In this connection KYRHDO has planned to intervene at flower plantation and production companies' workplaces through providing HIV/AIDS prevention for youth workers around Holeta area of Oromia region. The project includes HIV/AIDS and RH-related information dissemination and service, advocacy, psychosocial support and care and support activities. Reducing youth risky sexual behaviour and providing care and support program are vital to avert the spread and impact of HIV/AIDS.
What were the dates of the project/program?
The program began in January 2006. The project is to reach 50,000 workers and right now we have secured funds to work on about 30 companies (15,000 - Workers) up to Year 2009. We are searching for funding to support additional groups in the future.
What was the problem you were responding to when you developed the program?
Most of the workers are young between the ages of 16 and 25 and come from different parts of the country without their parents. They live by renting single rooms in groups. As most of the groups come from rural areas, they lack information on HIV/SRH and are also are vulnerable to contracting HIV/AIDS and other STIs. They also have chances of unwanted pregnancies and for this, they need this integrated program.
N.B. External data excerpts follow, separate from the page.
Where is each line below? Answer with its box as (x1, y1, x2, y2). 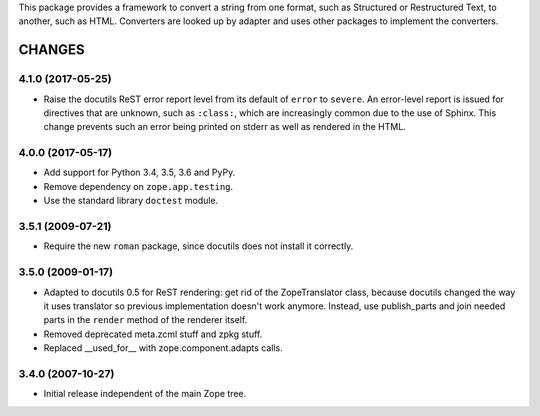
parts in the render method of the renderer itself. (43, 314, 248, 326)
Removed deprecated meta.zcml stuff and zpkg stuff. (43, 328, 263, 340)
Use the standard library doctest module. (43, 195, 219, 207)
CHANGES (18, 41, 85, 59)
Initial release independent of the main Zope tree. (43, 388, 247, 400)
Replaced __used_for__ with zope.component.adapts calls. (43, 342, 284, 354)
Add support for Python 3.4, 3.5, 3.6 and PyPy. (43, 166, 236, 179)
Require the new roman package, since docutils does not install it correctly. (43, 240, 354, 252)
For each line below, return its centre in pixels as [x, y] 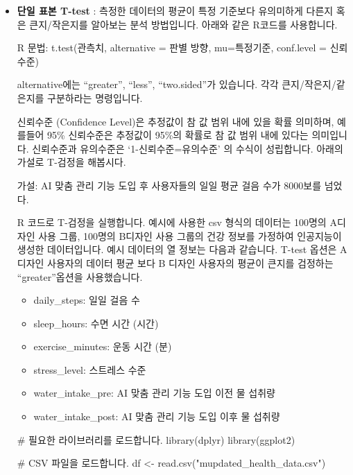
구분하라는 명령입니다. [95, 97]
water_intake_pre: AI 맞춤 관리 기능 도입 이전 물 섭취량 [154, 393]
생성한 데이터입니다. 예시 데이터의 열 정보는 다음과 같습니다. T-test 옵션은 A [182, 249]
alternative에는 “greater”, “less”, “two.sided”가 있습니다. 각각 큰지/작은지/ [176, 84]
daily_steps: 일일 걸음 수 [87, 300]
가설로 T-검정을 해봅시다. [71, 162]
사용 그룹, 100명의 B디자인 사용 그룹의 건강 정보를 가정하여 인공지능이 [190, 235]
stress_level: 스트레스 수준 [90, 369]
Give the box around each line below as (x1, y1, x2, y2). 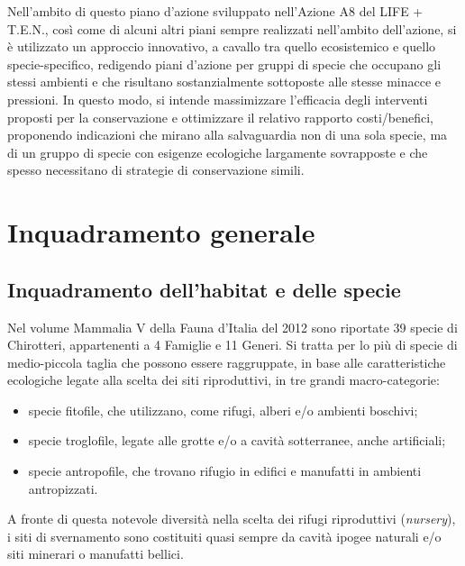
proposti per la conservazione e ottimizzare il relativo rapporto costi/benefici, (7, 107, 434, 126)
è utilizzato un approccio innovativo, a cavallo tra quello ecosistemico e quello (7, 37, 436, 56)
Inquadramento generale (7, 214, 315, 251)
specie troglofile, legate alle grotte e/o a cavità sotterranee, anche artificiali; (28, 431, 446, 450)
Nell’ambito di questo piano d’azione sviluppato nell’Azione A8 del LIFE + (7, 2, 424, 20)
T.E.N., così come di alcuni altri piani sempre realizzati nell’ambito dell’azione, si (7, 19, 457, 38)
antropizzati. (28, 479, 98, 498)
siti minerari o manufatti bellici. (7, 544, 184, 563)
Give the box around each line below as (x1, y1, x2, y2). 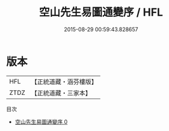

What kind of family planning methods do you speak about when you provide information to the factory workers?
Regarding family planning methods all traditional and modern methods are being addressed. Similarly harmful traditional practices are common and is being taught. HIV/ADS, STIs and Maternal and Child Health is also included in the topics.
Who was involved in the discussion and decision-making on the approach to take to address the problem?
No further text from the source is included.